The Market Situation Report is a condensed version of our institutional newsletters, infused with a touch of humor. We plan to release it daily, right before the opening of the US market, and present it in a most familiar format to retail traders’ eyes by using Tradingview charts and Memes. To learn about the incentives behind it you can visit the link below.
What is going on with the AI boom?
In the past two years, a new hype has been driving the markets higher: artificial intelligence (AI). AI has promised to revolutionize work, and it has delivered on most of these promises. The Chat GPT-4 model is incredibly smart, fast, and breathtakingly impressive. Industries across the board are adapting to this new trend, seeking more AI and less workforce. While we are certain about the increased adoption of AI, the impact on employment remains uncertain, and we need to wait for unemployment numbers to come out.
This shift towards AI relies heavily on one essential component: chips, specifically Nvidia’s chips. This demand is driving Nvidia’s stock price exponentially higher. However, this raises the question: are we in an AI-driven bubble?
in the previous Market SITREP #3 we gave you some hints about Nvidia’s stock movement and if you haven’t read that, don’t worry, we will include the same charts here. But first, let’s talk about Nvidia.
What do we know about Nvidia?
Looking at the historical Nvidia chart suggests that Jensen Huang might view Nvidia’s stock as a cash cow. It’s important to understand that Nvidia’s chip-making performance and innovation are not directly correlated with its stock price. Even if tomorrow’s stock trades at $10, everyone will still get their Blackwell chips. Additionally, there is nothing inherently wrong with Jensen Huang and other insiders profiting from selling their stocks.
If we examine past stock price movements, we can observe a pattern similar to Bitcoin, characterized by high volatility.
In the chart above, the green line represents total oil production by major countries, and the red line represents total liquidity from the world’s largest central banks. Observing the chart, Nvidia’s bull runs typically last until the stock price increases by twelvefold, followed by a crash. The exception to this pattern was in 2012 when the stock price increased by 23 times.
The period from 2012 to 2020 was marked by significant expansion, driven by increased oil production and global liquidity. This era required substantial energy to fuel the growth. However, we are not in the same environment now.
Moreover, If you read this article from 2012, you will find out that no matter what the experts say, Nvidia stock doesn’t run on their expectations but it runs on market fundamentals.
Nvidia and Treasury Yields
If you look at the chart above, it is obvious that high interest rates are not favored by the tech sector. Today, yields on most treasuries, whether from Japan or the US, are at their highest in a decade. Central banks, including the Federal Reserve, are not raising rates out of preference but out of necessity to slow down high inflation and cool the economy. Additionally, higher oil prices can hamper the tech sector. Therefore, if central banks manage to control energy prices through their rate policies, it might initially benefit tech stocks, but could eventually lead to their decline.
Printing to oblivion and the Lesson We Can Learn from collapsing Economies
The chart above shows one of the few tech stocks that generate cash and have strong ties with the central government in a collapsing economy. Countries that have adopted cash printing to address deficit spending have millions of companies displaying similar chart patterns. The majority of these companies are held by institutions such as pension funds, banks, and holdings.

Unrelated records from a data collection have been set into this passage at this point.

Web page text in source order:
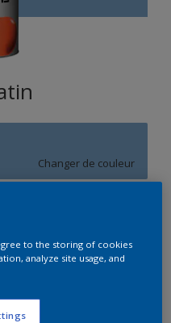
Changer de couleur
peinture
to the storing of cookies
analyze site usage, and
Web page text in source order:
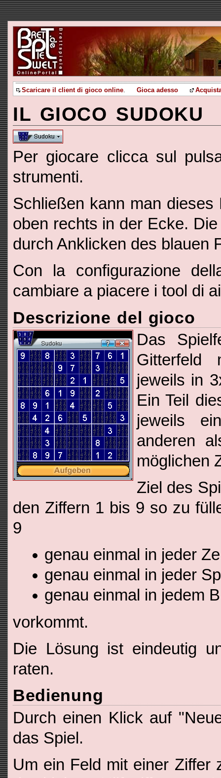
Scaricare il client di gioco online. Gioca adesso
IL GIOCO SUDOKU
Per giocare clicca sul
strumenti.
Schließen kann man
oben rechts in der Ecke.
durch Anklicken des blauen
Con la configurazione
cambiare a piacere i tool di
Descrizione del gioco
Das
Gitterfeld
jeweils in
Ein Teil
jeweils
anderen
möglichen
Ziel des
den Ziffern 1 bis 9 so zu
9
genau einmal in jeder
genau einmal in jeder
genau einmal in jedem
vorkommt.
Die Lösung ist eindeutig
raten.
Bedienung
Durch einen Klick auf
das Spiel.
Um ein Feld mit einer Ziffer
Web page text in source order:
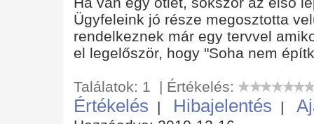
Ügyfeleink jó része megosztotta
rendelkeznek már egy tervvel
el legelőször, hogy "Soha nem
Találatok: 1 | Értékelés:
Értékelés | Hibajelentés |
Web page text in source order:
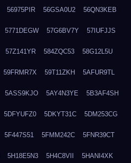
56975PIR 56GSA0U2 56QN3KEB
5771DEGW 57G6BV7Y 57IUFJJS
57Z141YR 584ZQC53 58G12L5U
59FRMR7X 59T11ZKH 5AFUR9TL
5ASS9KJO 5AY4N3YE 5B3AF4SH
5DFYUFZ0 5DKYT31C 5DM253CG
5F447S51 5FMM242C 5FNR39CT
5H18E5N3 5H4C8VII 5HANI4XK
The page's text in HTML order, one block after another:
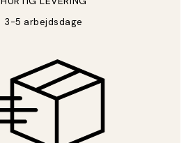
3-5 arbejdsdage
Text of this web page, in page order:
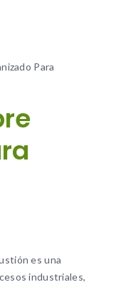
Para
es una
industriales,
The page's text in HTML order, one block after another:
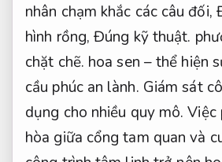
nhân chạm khắc các câu đối,
hình rồng,Đúng kỹ thuật.
chặt chẽ. hoa sen – thể hiện
cầu phúc an lành. Giám sát
dụng cho nhiều quy mô. Việc
hòa giữa cổng tam quan và
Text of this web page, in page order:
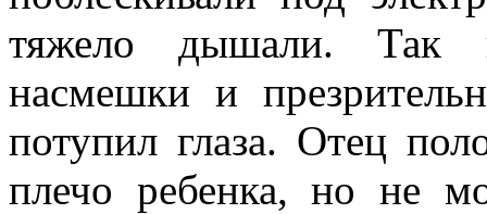
тяжело дышали. Так
насмешки и
потупил глаза. Отец
пле­чо ребенка, но не
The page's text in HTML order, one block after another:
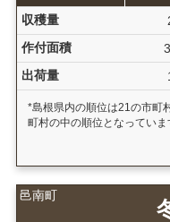
収穫量
作付面積
出荷量
*島根県内の順位は21の市町
町村の中の順位となっていま
邑南町
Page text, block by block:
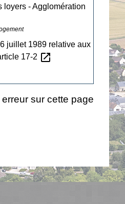
loyers - Agglomération
juillet 1989 relative aux
17-2 open_in_new
sur cette page

Despite paying dividends and generating positive cash flow, these companies experience periods of boom followed by long-term busts.
Even though the base money in these countries depreciates against the US dollar, their stocks show no signs of recovery, almost by design. These companies act as liquidity drains, absorbing money from investors and retail traders and returning only a fraction of their initial investment, effectively curbing inflation.
You might say that the US is different and that this never happens here! However, the current options market in the US has enabled Nvidia to use call options as a tool for driving its price higher. Company announcements, presentations, and shows are strategically designed to maintain investor confidence in the stock, preventing them from selling. This forces market makers to buy shares to hedge their portfolio to be delta-neutral.
Another behavior in the options market that can result in billions of dollars being wiped out is that many retail investors tend to sell puts and buy calls. This practice often renders them the main losers in the market.
To add more, the last reports indicate that NVDA has experienced a total of 15B$ hedgefund outflow and names like Paul Tudor Jones, Stanley Druckenmiller, and Jim Simons are on the list with at least offloading 64% of their shares.